旅行者であれ、学生であれ、駐在員であれ、正規滞在者でなかろうと、英国全土で同じルールが適用される。費用なし、身分証明書なし、かかりつけ医の紹介状なしで、セクシュアルヘルスケアを利用できる。各国のNHSの利用方法は少しずつ違うけど、利用できる権利はどこでも同じだ。
UKのセクシュアルヘルスシステムがどう機能しているか、全体像は「UK:GUMクリニックとファイアウォール」で確認してほしい。
🛡️ 普遍的な免除
イングランド、ウェールズ、スコットランド、北アイルランドを含むUK全土のセクシュアルヘルスサービスは、法律によりNHSの居住確認や入国管理チェックの対象外とされている。
**GUM(セクシュアルヘルス)クリニックを利用するのに、NHS番号、ビザ、または身分証明書は一切必要ない。**検査、性感染症の治療、HIVケア、PrEP、緊急PEPは誰でも無料で受けられる。クリニック側からパスポート、在留資格、居住地を尋ねられることはない。
この免除は、政策上の優遇措置や個々のクリニックの判断じゃない。4つの国すべてにわたる法的な要件なんだ。
🇪🇺 EHIC / GHIC
- **EU/EEA市民(短期滞在者):**EUから訪れる場合、**欧州健康保険カード(EHIC)**を使って、NHSで医学的に必要なケアを受けられる。
- **GUMクリニックの場合:**EHICを提示する必要はない。セクシュアルヘルスは誰でも普遍的に無料だ。
- **A&E(緊急PEP)の場合:**EHICを持っていれば提示してほしい。持っていなくても、PEPを含む緊急セクシュアルヘルスケアは請求されないから大丈夫だ。
🪪 かかりつけ医の登録と在留資格
セクシュアルヘルスサービスは普遍的に無料だけど、緊急時以外の病院治療など、より幅広いNHSの利用は在留資格による。
移民医療付加料金(IHS)
UKに6ヶ月以上滞在する場合:
- **EU圏外市民およびEU市民:通常、ビザ申請の一部として移民医療付加料金(IHS)**を支払う必要がある。支払いが済めば、UK居住者と同じようにNHSを利用する権利を得る。

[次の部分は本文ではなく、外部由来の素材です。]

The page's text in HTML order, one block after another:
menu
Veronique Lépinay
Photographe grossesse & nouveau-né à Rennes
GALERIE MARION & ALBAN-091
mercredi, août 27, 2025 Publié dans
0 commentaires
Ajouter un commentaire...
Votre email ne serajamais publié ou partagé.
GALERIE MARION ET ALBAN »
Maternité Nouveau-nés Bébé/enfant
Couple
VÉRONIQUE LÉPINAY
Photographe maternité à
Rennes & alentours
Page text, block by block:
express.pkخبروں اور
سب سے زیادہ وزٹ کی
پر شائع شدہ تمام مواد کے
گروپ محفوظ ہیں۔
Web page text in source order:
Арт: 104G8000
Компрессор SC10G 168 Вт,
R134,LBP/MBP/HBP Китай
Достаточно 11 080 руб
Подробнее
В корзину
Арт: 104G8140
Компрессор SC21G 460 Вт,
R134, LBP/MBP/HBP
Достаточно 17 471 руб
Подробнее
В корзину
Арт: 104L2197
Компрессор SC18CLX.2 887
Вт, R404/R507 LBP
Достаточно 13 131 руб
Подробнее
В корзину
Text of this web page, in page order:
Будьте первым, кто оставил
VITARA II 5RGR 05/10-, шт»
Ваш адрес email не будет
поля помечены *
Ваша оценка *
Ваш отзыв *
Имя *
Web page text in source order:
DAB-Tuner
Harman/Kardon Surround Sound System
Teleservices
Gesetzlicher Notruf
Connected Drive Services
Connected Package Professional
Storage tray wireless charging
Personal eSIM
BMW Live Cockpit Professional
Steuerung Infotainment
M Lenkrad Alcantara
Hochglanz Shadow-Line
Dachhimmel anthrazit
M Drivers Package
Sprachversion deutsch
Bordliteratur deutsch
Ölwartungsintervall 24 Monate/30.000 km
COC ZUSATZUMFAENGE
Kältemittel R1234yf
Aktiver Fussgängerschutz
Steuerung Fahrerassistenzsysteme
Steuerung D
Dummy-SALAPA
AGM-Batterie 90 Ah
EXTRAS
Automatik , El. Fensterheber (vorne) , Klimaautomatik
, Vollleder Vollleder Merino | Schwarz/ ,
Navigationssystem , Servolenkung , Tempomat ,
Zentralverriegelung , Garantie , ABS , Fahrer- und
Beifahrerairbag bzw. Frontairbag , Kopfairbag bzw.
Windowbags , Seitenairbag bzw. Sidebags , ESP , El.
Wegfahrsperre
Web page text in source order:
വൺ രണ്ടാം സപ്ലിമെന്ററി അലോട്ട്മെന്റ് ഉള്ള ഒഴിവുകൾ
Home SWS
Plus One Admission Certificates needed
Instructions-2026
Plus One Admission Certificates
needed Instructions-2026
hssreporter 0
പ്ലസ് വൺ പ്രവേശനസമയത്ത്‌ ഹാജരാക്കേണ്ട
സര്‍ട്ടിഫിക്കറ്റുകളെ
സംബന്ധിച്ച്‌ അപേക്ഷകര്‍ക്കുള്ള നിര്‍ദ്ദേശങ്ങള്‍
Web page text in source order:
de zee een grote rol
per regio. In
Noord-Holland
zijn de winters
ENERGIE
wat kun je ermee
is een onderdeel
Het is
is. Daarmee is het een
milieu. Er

- **EU市民(Pre-Settled/Settled Status):**EU離脱後のEU市民権制度に基づいてUKに住んでいる場合、IHSを支払う必要はなく、NHSを完全に無料で利用できる。
かかりつけ医への登録
UKの4つの国はそれぞれ独自のかかりつけ医登録システムを運用している。UKに滞在し、より幅広いNHS(セクシュアルヘルス以外も)を利用したいなら、地域のかかりつけ医に登録する必要がある。かかりつけ医登録に住所証明や身分証明書は法的に必要ないけど、受付でそれらを求められることもあるかもしれない。
| 国 | 医療システム | 患者識別番号 |
|---|---|---|
| イングランド | NHSイングランド | NHS番号 |
| ウェールズ | NHSウェールズ(GIG Cymru) | NHS番号 |
| スコットランド | NHSスコットランド | CHI(地域健康指標)番号 |
| 北アイルランド | Health & Social Care NI (HSCNI) | HSC番号 |
GUMクリニックに患者識別番号を伝えても、守秘義務のファイアウォールを破ることはない。セクシュアルヘルスの記録は、かかりつけ医の記録とは法的に常に別物として扱われる。詳細は「GUM vs. GP:NHSのファイアウォール」で確認してほしい。
📞 国民健康ホットライン:111
緊急ではない医療アドバイスには、UKでは111サービスが使われている。どこに行けばいいか、時間外のかかりつけ医を探すとき、あるいはA&Eに行くべきか迷ったときに111に電話できる。
- **UK国内から:**111にダイヤル(固定電話、携帯電話ともに無料)。
- UK国外から / 海外SIM:111はUK国内からのみ機能するショートコードだ。国際電話形式(+44 111など)はない。海外SIMが繋がらない場合、111.nhs.ukのオンラインサービスを利用するか、UKの電話を使ってほしい。
命に関わるような医療上の緊急事態では、直ちに999(または112)にダイヤルしてほしい。